■ WHAT IS REQUIRED:
A verbatim copy of the data is wanted, minus any picture in it.

====== THE INPUT ======

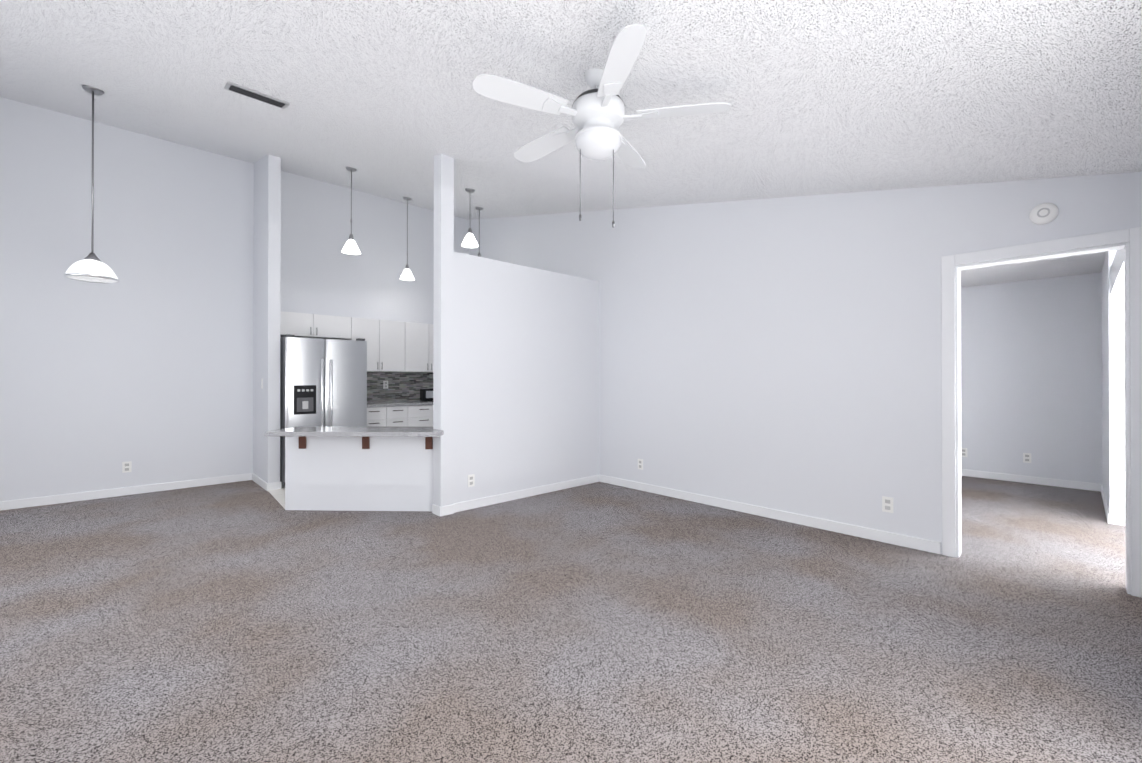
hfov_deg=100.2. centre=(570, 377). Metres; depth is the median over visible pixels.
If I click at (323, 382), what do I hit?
fridge
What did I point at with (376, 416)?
base cabinet
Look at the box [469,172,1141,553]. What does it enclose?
wall
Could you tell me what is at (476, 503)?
baseboard
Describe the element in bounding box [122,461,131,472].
outlet
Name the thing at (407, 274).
pendant light
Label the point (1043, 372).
wall
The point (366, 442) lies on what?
bracket
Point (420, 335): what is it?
upper cabinet
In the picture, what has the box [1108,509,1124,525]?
baseboard
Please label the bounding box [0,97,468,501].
wall
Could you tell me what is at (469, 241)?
pendant light
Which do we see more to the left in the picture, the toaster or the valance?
the toaster
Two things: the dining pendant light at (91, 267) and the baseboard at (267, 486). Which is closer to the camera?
the dining pendant light at (91, 267)
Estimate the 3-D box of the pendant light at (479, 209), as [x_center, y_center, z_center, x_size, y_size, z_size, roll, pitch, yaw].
[-1.297,-1.988,6.743,0.200,0.866,0.200,0,0,-43]
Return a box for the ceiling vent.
[224,82,289,108]
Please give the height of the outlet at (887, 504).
0.115 m
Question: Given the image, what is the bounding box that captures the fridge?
[280,334,366,487]
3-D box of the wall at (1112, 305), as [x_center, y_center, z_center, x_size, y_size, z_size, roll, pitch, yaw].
[5.277,0.046,4.633,1.680,2.420,0.120,0,0,-43]
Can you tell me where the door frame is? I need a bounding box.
[941,227,1141,597]
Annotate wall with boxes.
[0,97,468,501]
[253,154,280,482]
[285,436,432,510]
[454,252,598,502]
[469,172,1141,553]
[961,273,1100,483]
[1097,250,1124,515]
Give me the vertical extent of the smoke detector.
0.132 m
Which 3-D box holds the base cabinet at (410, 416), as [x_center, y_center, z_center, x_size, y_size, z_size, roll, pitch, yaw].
[-2.580,0.830,6.730,0.300,0.868,0.617,0,0,-43]
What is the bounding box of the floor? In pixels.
[268,487,284,508]
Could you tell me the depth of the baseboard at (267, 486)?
5.47 m
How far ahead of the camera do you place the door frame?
2.95 m
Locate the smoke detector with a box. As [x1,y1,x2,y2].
[1029,203,1058,224]
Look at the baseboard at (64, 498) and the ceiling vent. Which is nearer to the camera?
the ceiling vent
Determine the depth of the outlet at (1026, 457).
5.69 m
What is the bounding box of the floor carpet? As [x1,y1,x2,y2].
[0,476,1141,762]
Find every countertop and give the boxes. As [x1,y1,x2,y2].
[264,426,443,436]
[367,401,432,407]
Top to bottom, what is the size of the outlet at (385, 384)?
0.115 m
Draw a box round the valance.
[1110,249,1123,293]
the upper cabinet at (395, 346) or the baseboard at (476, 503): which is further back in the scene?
the upper cabinet at (395, 346)
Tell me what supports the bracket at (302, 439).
attached to the wall at (328, 473)
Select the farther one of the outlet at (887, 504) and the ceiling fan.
the outlet at (887, 504)
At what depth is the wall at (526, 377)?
4.99 m
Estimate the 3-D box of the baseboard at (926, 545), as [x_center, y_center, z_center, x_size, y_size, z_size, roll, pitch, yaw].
[1.477,1.214,4.580,0.016,0.085,3.315,0,0,-43]
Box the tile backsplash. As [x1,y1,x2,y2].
[367,372,432,401]
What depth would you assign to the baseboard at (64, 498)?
5.05 m
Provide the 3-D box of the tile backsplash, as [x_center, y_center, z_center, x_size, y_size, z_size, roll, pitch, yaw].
[-2.429,0.138,7.292,1.980,0.438,0.012,0,0,-43]
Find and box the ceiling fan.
[473,23,730,227]
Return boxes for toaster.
[420,389,432,401]
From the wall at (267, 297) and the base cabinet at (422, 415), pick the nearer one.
the wall at (267, 297)
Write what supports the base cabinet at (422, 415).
on the floor
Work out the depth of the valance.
3.56 m
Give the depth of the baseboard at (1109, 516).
4.39 m
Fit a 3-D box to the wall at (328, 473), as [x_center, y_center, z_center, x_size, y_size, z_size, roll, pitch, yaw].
[-1.903,0.886,4.554,1.603,0.740,0.120,0,0,2]
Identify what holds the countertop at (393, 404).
on the base cabinet at (422, 415)
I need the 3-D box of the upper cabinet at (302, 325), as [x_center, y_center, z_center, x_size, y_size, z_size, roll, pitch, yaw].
[-3.385,-0.663,6.177,0.923,0.290,0.327,0,0,-43]
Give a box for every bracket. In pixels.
[285,436,305,448]
[362,437,369,448]
[425,437,432,448]
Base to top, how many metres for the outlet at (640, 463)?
0.115 m
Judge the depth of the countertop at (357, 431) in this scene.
4.18 m
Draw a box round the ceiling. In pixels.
[0,0,1141,287]
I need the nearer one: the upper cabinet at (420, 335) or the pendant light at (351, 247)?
the pendant light at (351, 247)
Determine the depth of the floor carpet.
2.32 m
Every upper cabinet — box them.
[280,311,351,339]
[344,317,407,370]
[404,323,432,371]
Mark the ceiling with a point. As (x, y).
(384, 98)
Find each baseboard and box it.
[0,473,251,510]
[252,473,271,490]
[432,474,599,516]
[600,475,940,553]
[961,469,1099,490]
[1100,484,1111,523]
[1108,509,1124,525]
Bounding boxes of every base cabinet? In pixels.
[367,407,386,426]
[387,406,410,426]
[411,405,432,426]
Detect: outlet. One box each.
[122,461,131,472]
[383,381,387,388]
[468,474,474,486]
[638,459,642,469]
[882,496,892,512]
[961,448,966,456]
[1023,453,1030,462]
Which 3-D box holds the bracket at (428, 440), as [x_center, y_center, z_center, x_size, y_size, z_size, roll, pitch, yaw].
[-1.332,0.593,4.363,0.064,0.155,0.228,0,0,2]
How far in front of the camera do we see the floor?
5.06 m
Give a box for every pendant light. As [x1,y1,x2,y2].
[63,85,119,283]
[342,167,360,254]
[400,197,414,280]
[461,188,477,247]
[475,207,482,256]
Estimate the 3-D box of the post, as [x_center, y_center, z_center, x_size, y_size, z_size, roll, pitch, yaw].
[-1.181,-0.405,4.421,0.130,3.321,0.140,0,0,-43]
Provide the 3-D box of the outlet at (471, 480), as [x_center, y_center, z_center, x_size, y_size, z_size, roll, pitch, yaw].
[-0.954,0.986,4.561,0.072,0.115,0.006,0,0,-43]
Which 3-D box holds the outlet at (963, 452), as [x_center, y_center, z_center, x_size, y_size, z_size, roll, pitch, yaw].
[5.042,0.962,6.125,0.006,0.115,0.072,0,0,-43]
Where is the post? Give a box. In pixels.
[433,154,453,506]
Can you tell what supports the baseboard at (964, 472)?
attached to the wall at (1043, 372)

======

■ RESULT OF THE TASK:
hfov_deg=100.2. centre=(570, 377). Metres; depth is the median over visible pixels.
If I click at (323, 382), what do I hit?
fridge
What did I point at with (376, 416)?
base cabinet
Look at the box [469,172,1141,553]. What does it enclose?
wall
Could you tell me what is at (476, 503)?
baseboard
Describe the element in bounding box [122,461,131,472].
outlet
Name the thing at (407, 274).
pendant light
Label the point (1043, 372).
wall
The point (366, 442) lies on what?
bracket
Point (420, 335): what is it?
upper cabinet
In the picture, what has the box [1108,509,1124,525]?
baseboard
Please label the bounding box [0,97,468,501].
wall
Could you tell me what is at (469, 241)?
pendant light
Which do we see more to the left in the picture, the toaster or the valance?
the toaster
Two things: the dining pendant light at (91, 267) and the baseboard at (267, 486). Which is closer to the camera?
the dining pendant light at (91, 267)
Estimate the 3-D box of the pendant light at (479, 209), as [x_center, y_center, z_center, x_size, y_size, z_size, roll, pitch, yaw].
[-1.297,-1.988,6.743,0.200,0.866,0.200,0,0,-43]
Return a box for the ceiling vent.
[224,82,289,108]
Please give the height of the outlet at (887, 504).
0.115 m
Question: Given the image, what is the bounding box that captures the fridge?
[280,334,366,487]
3-D box of the wall at (1112, 305), as [x_center, y_center, z_center, x_size, y_size, z_size, roll, pitch, yaw].
[5.277,0.046,4.633,1.680,2.420,0.120,0,0,-43]
Can you tell me where the door frame is? I need a bounding box.
[941,227,1141,597]
Annotate wall with boxes.
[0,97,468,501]
[253,154,280,482]
[285,436,432,510]
[454,252,598,502]
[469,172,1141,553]
[961,273,1100,483]
[1097,250,1124,515]
Give me the vertical extent of the smoke detector.
0.132 m
Which 3-D box holds the base cabinet at (410, 416), as [x_center, y_center, z_center, x_size, y_size, z_size, roll, pitch, yaw].
[-2.580,0.830,6.730,0.300,0.868,0.617,0,0,-43]
What is the bounding box of the floor? In pixels.
[268,487,284,508]
Could you tell me the depth of the baseboard at (267, 486)?
5.47 m
How far ahead of the camera do you place the door frame?
2.95 m
Locate the smoke detector with a box. As [x1,y1,x2,y2].
[1029,203,1058,224]
Look at the baseboard at (64, 498) and the ceiling vent. Which is nearer to the camera?
the ceiling vent
Determine the depth of the outlet at (1026, 457).
5.69 m
What is the bounding box of the floor carpet? As [x1,y1,x2,y2].
[0,476,1141,762]
Find every countertop and give the boxes. As [x1,y1,x2,y2].
[264,426,443,436]
[367,401,432,407]
Top to bottom, what is the size of the outlet at (385, 384)?
0.115 m
Draw a box round the valance.
[1110,249,1123,293]
the upper cabinet at (395, 346) or the baseboard at (476, 503): which is further back in the scene?
the upper cabinet at (395, 346)
Tell me what supports the bracket at (302, 439).
attached to the wall at (328, 473)
Select the farther one of the outlet at (887, 504) and the ceiling fan.
the outlet at (887, 504)
At what depth is the wall at (526, 377)?
4.99 m
Estimate the 3-D box of the baseboard at (926, 545), as [x_center, y_center, z_center, x_size, y_size, z_size, roll, pitch, yaw].
[1.477,1.214,4.580,0.016,0.085,3.315,0,0,-43]
Box the tile backsplash. As [x1,y1,x2,y2].
[367,372,432,401]
What depth would you assign to the baseboard at (64, 498)?
5.05 m
Provide the 3-D box of the tile backsplash, as [x_center, y_center, z_center, x_size, y_size, z_size, roll, pitch, yaw].
[-2.429,0.138,7.292,1.980,0.438,0.012,0,0,-43]
Find and box the ceiling fan.
[473,23,730,227]
Return boxes for toaster.
[420,389,432,401]
From the wall at (267, 297) and the base cabinet at (422, 415), pick the nearer one.
the wall at (267, 297)
Write what supports the base cabinet at (422, 415).
on the floor
Work out the depth of the valance.
3.56 m
Give the depth of the baseboard at (1109, 516).
4.39 m
Fit a 3-D box to the wall at (328, 473), as [x_center, y_center, z_center, x_size, y_size, z_size, roll, pitch, yaw].
[-1.903,0.886,4.554,1.603,0.740,0.120,0,0,2]
Identify what holds the countertop at (393, 404).
on the base cabinet at (422, 415)
I need the 3-D box of the upper cabinet at (302, 325), as [x_center, y_center, z_center, x_size, y_size, z_size, roll, pitch, yaw].
[-3.385,-0.663,6.177,0.923,0.290,0.327,0,0,-43]
Give a box for every bracket. In pixels.
[285,436,305,448]
[362,437,369,448]
[425,437,432,448]
Base to top, how many metres for the outlet at (640, 463)?
0.115 m
Judge the depth of the countertop at (357, 431) in this scene.
4.18 m
Draw a box round the ceiling. In pixels.
[0,0,1141,287]
I need the nearer one: the upper cabinet at (420, 335) or the pendant light at (351, 247)?
the pendant light at (351, 247)
Determine the depth of the floor carpet.
2.32 m
Every upper cabinet — box them.
[280,311,351,339]
[344,317,407,370]
[404,323,432,371]
Mark the ceiling with a point. As (x, y).
(384, 98)
Find each baseboard and box it.
[0,473,251,510]
[252,473,271,490]
[432,474,599,516]
[600,475,940,553]
[961,469,1099,490]
[1100,484,1111,523]
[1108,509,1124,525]
Bounding boxes of every base cabinet? In pixels.
[367,407,386,426]
[387,406,410,426]
[411,405,432,426]
Detect: outlet. One box each.
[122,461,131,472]
[383,381,387,388]
[468,474,474,486]
[638,459,642,469]
[882,496,892,512]
[961,448,966,456]
[1023,453,1030,462]
Which 3-D box holds the bracket at (428, 440), as [x_center, y_center, z_center, x_size, y_size, z_size, roll, pitch, yaw].
[-1.332,0.593,4.363,0.064,0.155,0.228,0,0,2]
How far in front of the camera do we see the floor?
5.06 m
Give a box for every pendant light. As [x1,y1,x2,y2].
[63,85,119,283]
[342,167,360,254]
[400,197,414,280]
[461,188,477,247]
[475,207,482,256]
Estimate the 3-D box of the post, as [x_center, y_center, z_center, x_size, y_size, z_size, roll, pitch, yaw].
[-1.181,-0.405,4.421,0.130,3.321,0.140,0,0,-43]
Provide the 3-D box of the outlet at (471, 480), as [x_center, y_center, z_center, x_size, y_size, z_size, roll, pitch, yaw].
[-0.954,0.986,4.561,0.072,0.115,0.006,0,0,-43]
Which 3-D box holds the outlet at (963, 452), as [x_center, y_center, z_center, x_size, y_size, z_size, roll, pitch, yaw].
[5.042,0.962,6.125,0.006,0.115,0.072,0,0,-43]
Where is the post? Give a box. In pixels.
[433,154,453,506]
Can you tell what supports the baseboard at (964, 472)?
attached to the wall at (1043, 372)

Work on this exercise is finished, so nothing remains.